Admittedly, this appearance may not be universal. This leads us to a second, stronger, point against Sayward's objection: Sleigh does give an argument that no logical acumen is expressed by the transparent reading! Sayward's claim that he does not do so is a sheer mistake. The argument comes at the end of Sleigh's note and runs as follows (except I have, for ease of reading, removed the subscript notation which he applies to singular terms to disambiguate between transparent and opaque, and simply put bracketed specifications of the intended reading next to 'believes' instead):
Obviously, (4') does not express the idea of Tom's acumen. Consider:
(9) Tom believes [transparent] that [δp] = 1.
(10) Tom believes [opaque] that [2 - 1] = 1.
Given (10), (9) is true provided the sentence represented by 'p' is true. But we cannot infer from this that Tom believes the sentence represented by 'p' even if every singular term in 'p' is taken transparently and even if Tom is overflowing with logical acumen. (Sleigh 1966, p. 93.)Clearly this is an argument, so Sayward is just wrong in saying that Sleigh doesn't offer one. I think it's a perfectly good argument, too – although I think it was unnecessary to make 'believes' in (10) opaque and (as I hope to make clear in the paper I am working on and perhaps a future post here) this makes Sleigh more vulnerable to Widerker's criticism.
Finally, I think we can give a more straightforward argument that the transparent reading does not express any sort of logical acumen. To rewrite the principle with an explicit disambiguation:
(TransparentThatAcumen) Tom believes [transparent] that δp = 1 when and only when he believes [transparent] that p.Now, let us plug in some truth for 'p' which not everyone with logical acumen knows – say, 'Quine was born in 1908':
Tom believes [transparent] that δ(Quine was born in 1908) = 1 when and only when he believes [transparent] that Quine was born in 1908.Now, substituting '1' for the coextensive 'δ(Quine was born in 1908)', we get
Tom believes [transparent] that 1 = 1 when and only when he believes [transparent] that Quine was born in 1908.This is plainly not something we should require of a reasoner. Using 'of' language to induce a transparent reading, so that the point reads more intuitively: a reasoner may not believe, of Quine, that he was born in 1908. They may not have any beliefs about Quine at all. Obviously, they should not in that case – by the 'only when', which is essential to Quine's argument – fail to believe, of 1, that it is equal to 1. But we obtained this wrong result just by substituting co-extensive terms in an instance of (TransparentThatAcumen). Therefore (TransparentThatAcumen) does not express any sort of logical acumen. Rather, it seems like something we definitely shouldn't conform to.

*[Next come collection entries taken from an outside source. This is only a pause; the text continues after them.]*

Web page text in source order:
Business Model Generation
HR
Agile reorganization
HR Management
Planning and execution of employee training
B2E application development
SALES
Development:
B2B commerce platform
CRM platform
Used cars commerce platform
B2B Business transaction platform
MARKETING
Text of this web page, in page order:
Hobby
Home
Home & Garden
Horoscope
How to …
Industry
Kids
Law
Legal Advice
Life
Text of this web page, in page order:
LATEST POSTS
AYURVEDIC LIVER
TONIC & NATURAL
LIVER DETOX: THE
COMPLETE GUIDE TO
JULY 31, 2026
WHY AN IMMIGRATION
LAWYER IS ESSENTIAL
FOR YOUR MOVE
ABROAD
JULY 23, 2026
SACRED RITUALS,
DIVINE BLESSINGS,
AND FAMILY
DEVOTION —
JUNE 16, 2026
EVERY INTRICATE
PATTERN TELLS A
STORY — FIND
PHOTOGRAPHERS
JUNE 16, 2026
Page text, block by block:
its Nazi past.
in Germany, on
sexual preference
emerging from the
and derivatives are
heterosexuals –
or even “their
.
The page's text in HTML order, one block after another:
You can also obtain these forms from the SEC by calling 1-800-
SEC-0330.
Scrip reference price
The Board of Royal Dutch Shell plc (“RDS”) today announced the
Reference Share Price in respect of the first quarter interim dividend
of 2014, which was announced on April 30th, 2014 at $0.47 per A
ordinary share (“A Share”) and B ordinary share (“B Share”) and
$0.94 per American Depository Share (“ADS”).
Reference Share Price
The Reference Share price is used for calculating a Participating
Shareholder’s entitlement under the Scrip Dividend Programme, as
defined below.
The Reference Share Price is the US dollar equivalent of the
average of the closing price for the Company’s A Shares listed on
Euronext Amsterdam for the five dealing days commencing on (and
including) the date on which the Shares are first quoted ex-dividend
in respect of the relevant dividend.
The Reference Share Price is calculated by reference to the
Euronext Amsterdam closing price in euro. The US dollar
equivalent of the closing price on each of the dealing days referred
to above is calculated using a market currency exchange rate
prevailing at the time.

The above, I think, completely diffuses Sayward's criticism.
- Quine, W. V. (1960). Word and Object. The MIT Press.
- Charles Sayward (2007). Quine and his Critics on Truth-Functionality and Extensionality. Logic and Logical Philosophy 16:45-63.
- R. C. Sleigh (1966). A note on an argument of Quine's. Philosophical Studies 17 (6):91 - 93.- David Widerker (1977). Epistemic opacity again. Philosophical Studies 32 (4):355 - 358.